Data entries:

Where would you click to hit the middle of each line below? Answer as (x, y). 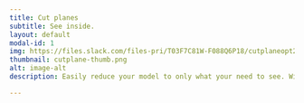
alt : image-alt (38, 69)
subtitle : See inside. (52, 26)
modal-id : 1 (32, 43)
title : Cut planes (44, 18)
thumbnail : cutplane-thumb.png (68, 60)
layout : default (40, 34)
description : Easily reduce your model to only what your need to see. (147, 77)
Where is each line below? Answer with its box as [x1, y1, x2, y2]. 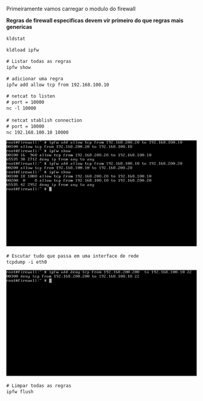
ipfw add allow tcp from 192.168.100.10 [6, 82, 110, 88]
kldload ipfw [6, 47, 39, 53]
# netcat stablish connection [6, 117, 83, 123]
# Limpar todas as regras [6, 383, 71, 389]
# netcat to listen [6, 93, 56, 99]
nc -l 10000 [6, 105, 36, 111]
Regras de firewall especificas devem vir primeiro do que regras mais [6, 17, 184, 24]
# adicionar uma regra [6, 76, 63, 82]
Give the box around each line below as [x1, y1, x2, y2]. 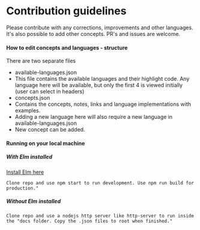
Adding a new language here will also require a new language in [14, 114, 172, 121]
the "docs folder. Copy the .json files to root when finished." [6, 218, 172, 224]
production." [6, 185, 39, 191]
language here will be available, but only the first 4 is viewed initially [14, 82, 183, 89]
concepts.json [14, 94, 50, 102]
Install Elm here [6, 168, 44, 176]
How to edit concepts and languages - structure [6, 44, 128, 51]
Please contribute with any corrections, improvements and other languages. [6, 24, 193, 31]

### Exercise instructions
Skipping every picture, transcribe exactly the lines above from the one containing "Where is each" through the one containing "nc -l 10000 [6, 105, 36, 111]", both included.

### Task solution
Where is each line below? Answer with its box as [x1, y1, x2, y2]. 
ipfw add allow tcp from 192.168.100.10 [6, 82, 110, 88]
kldload ipfw [6, 47, 39, 53]
# netcat stablish connection [6, 117, 83, 123]
# Limpar todas as regras [6, 383, 71, 389]
# netcat to listen [6, 93, 56, 99]
nc -l 10000 [6, 105, 36, 111]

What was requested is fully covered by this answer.